A new study overthrows the widely held notion that the primary cilium is an organelle important only during development and in rare diseases, and reveals distinct roles for sub-compartments of this curious and ubiquitous organelle in common diseases, such as diabetes, kidney failure, and liver fibrosis—pointing to a potential way to treat or even cure them.
Unlike the copious hair-like cilia associated with movement in specialized cells such as those lining our trachea, the primary cilium is a small, immovable projection of the cell’s surface that acts like an antenna. It is found on nearly every human cell type.
Scientists at the University of Pennsylvania and the Children’s Hospital of Philadelphia performed association studies of 16,874 common genetic variants across 122 ciliary genes with 12 quantifiable laboratory traits characteristic of diseases affecting primary cilia (ciliopathy syndromes) in 452,593 individuals in the UK Biobank and identified 101 significant associations with 42 ciliary genes.
These findings are published in the American Journal of Human Genetics article, “Mendelian pathway analysis of laboratory traits reveals distinct roles for ciliary subcompartments in common disease pathogenesis.”
“One of the most exciting implications of our study is that the cilium may represent a common therapeutic target since it appears to be involved in a number of complex diseases,” says Theodore Drivas, MD, PhD, a postdoctoral fellow in the lab of Marylyn Ritchie, PhD, professor of genetics and director of the Center for Translational Bioinformatics, clinical associate in Internal Medicine and lead author on the study. “The cilium has not before been considered as a therapeutic target for drug development for common diseases. It’s an interesting prospect.”
The UK Biobank is a research database that includes electronic health records and genetic information. “Resources like the UK Biobank provide enormous potential to link genes related to rare diseases with common diseases and traits”, said Ritchie.

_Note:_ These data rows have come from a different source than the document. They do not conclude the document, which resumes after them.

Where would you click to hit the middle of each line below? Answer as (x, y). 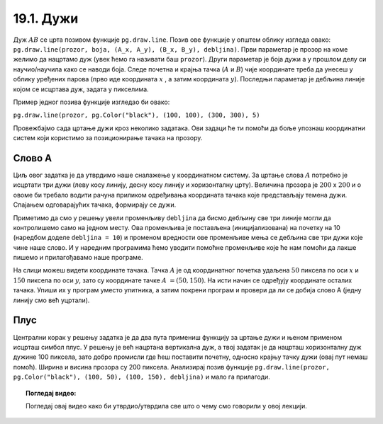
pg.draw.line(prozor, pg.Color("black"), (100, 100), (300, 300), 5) (137, 115)
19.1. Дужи (46, 18)
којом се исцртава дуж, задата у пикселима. (81, 89)
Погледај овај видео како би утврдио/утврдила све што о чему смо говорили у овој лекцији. (167, 406)
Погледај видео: (51, 393)
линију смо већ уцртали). (51, 300)
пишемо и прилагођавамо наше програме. (78, 258)
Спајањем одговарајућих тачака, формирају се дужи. (95, 205)
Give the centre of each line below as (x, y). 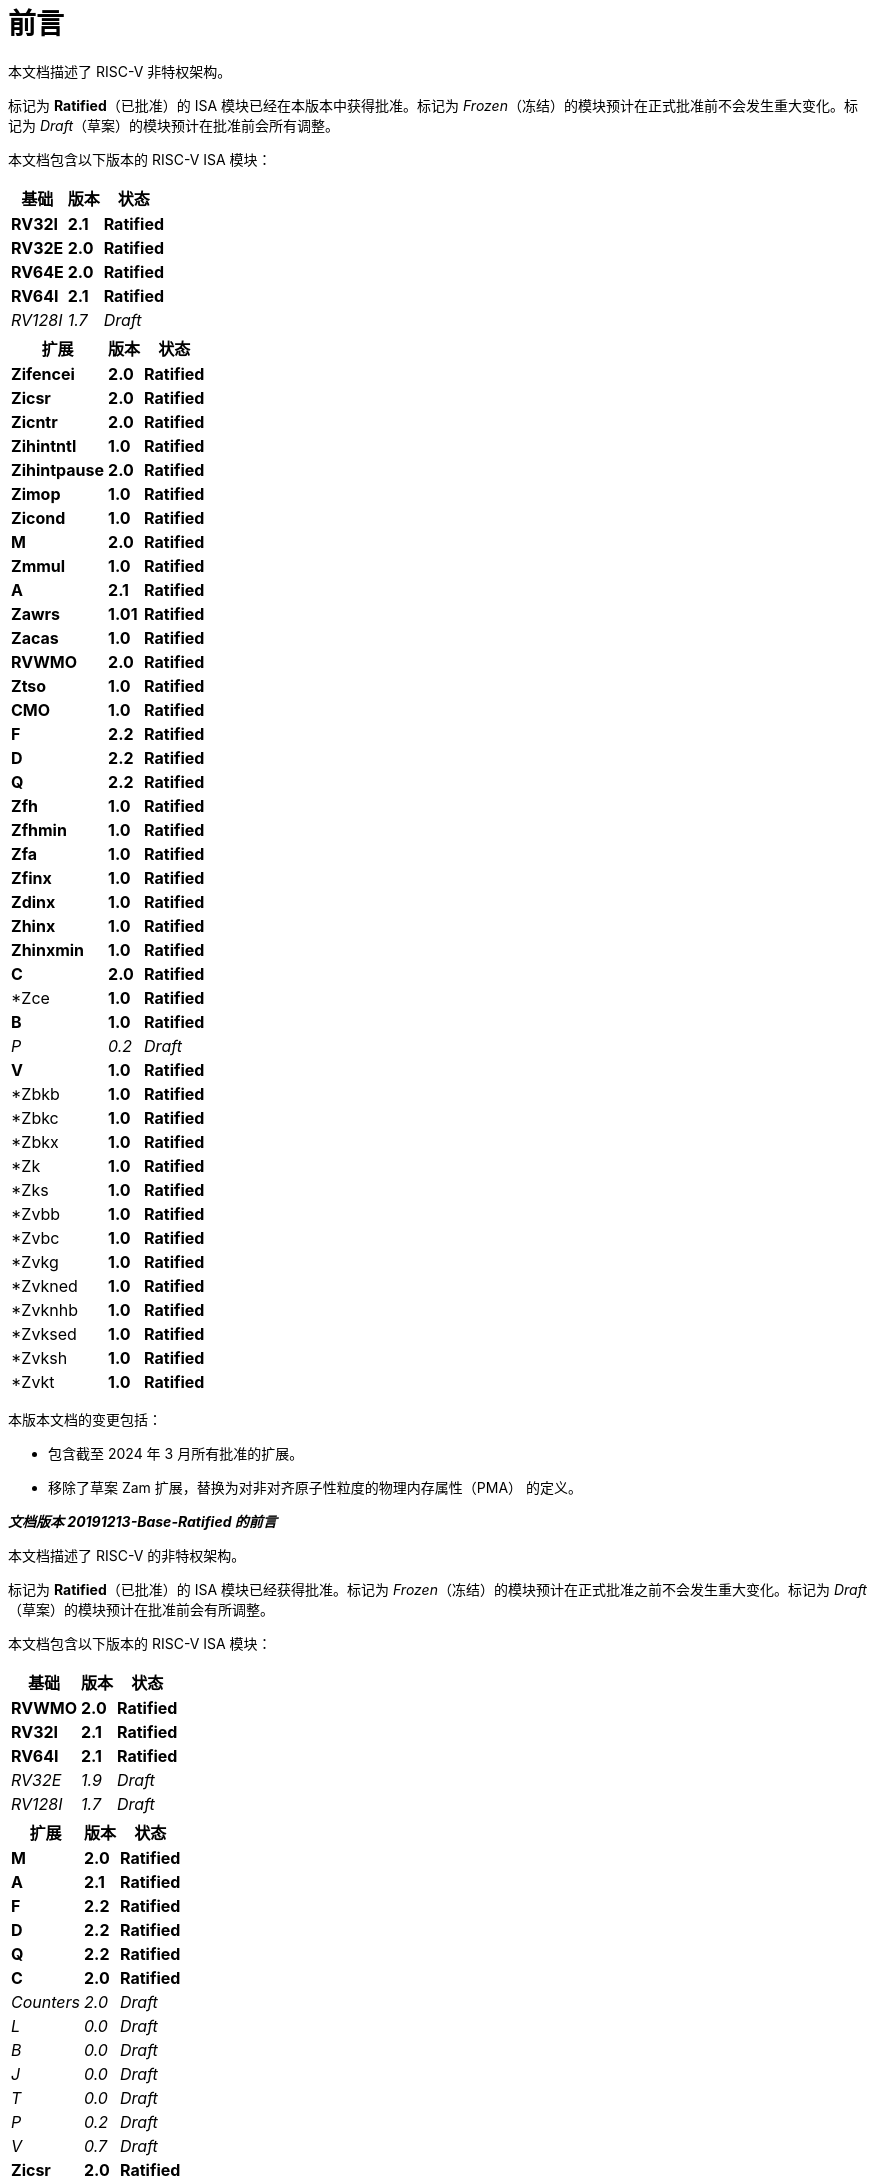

The authors establish 42 of the 122 ciliary gene examined are strongly associated with diabetes, kidney failure, liver disease, and high cholesterol levels within blood samples the team examined. Bioinformatic and genomic analyses demonstrated these associations are not restricted to rare genetic variants but are tied to some of the more common ones as well.
“These genes were found to be widely expressed across all human tissues, with our data suggesting that genetically-encoded changes in the degree to which these genes are activated might be behind their involvement in common disease development,” says Drivas. “Our findings challenge the widely-held belief that the cilium is an organelle important mainly in rare genetic syndromes and suggest that they could also be behind many common diseases that have yet to be cured.”
The novel link between primary cilia and common genetic diseases opens the possibility of new drug targets in the primary cilium, and potential gene therapies for many common conditions.
Diabetes affects more than 34 million people in the United States, which accounts for more than 10% of the population, with many only able to control it via insulin injections. New therapies, driven by a patient’s genetics, could provide much more targeted and effective treatments for patients with diabetes.
Before novel therapeutics can be developed based on these new findings, the team plans to validate these discoveries in cellular models.
“Ultimately we hope to use these findings to screen libraries of small molecules to identify drugs that might help modulate ciliary function and which might have the potential to treat some of the diseases we examined in our study,” says Drivas.
“The potential to use this study as a model for exploring other rare disease genes is exciting,” says Ritchie. “There could be many more genes we think of as causal for rare disease that are also important for common disease risk as well.”